▶ [Work task]
Go over the records and copy every line with the string "Where".

(Collected data)
::::::::
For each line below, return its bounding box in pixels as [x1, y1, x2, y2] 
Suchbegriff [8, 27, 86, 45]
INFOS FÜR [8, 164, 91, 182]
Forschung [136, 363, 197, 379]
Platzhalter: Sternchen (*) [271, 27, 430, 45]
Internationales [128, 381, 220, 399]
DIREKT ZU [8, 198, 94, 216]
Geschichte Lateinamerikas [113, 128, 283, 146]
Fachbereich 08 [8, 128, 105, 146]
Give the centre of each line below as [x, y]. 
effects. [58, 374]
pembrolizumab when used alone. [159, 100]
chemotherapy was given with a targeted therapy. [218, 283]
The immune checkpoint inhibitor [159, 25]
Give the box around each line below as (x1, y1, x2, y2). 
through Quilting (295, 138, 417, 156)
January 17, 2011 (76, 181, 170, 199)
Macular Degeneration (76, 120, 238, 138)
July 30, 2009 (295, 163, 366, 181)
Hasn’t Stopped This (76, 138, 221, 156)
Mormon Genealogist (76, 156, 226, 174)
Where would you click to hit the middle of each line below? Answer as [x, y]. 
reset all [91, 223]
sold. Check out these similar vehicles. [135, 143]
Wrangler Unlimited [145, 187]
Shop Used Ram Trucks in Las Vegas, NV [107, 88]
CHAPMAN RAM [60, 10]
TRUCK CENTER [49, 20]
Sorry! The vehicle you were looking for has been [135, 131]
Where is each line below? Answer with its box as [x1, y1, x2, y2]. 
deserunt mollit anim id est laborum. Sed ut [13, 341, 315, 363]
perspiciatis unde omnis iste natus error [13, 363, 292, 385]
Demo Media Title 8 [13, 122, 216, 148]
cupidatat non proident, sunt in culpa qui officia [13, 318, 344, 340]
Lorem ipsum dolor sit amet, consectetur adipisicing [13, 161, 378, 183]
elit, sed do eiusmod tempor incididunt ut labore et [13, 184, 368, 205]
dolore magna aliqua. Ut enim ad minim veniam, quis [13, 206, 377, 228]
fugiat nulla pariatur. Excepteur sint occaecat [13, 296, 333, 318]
::::::::
▶ [Completed task]
Where would you click to hit the middle of each line below? Answer as [x, y]. 
Where is each line below? Answer with its box as [x1, y1, x2, y2]. 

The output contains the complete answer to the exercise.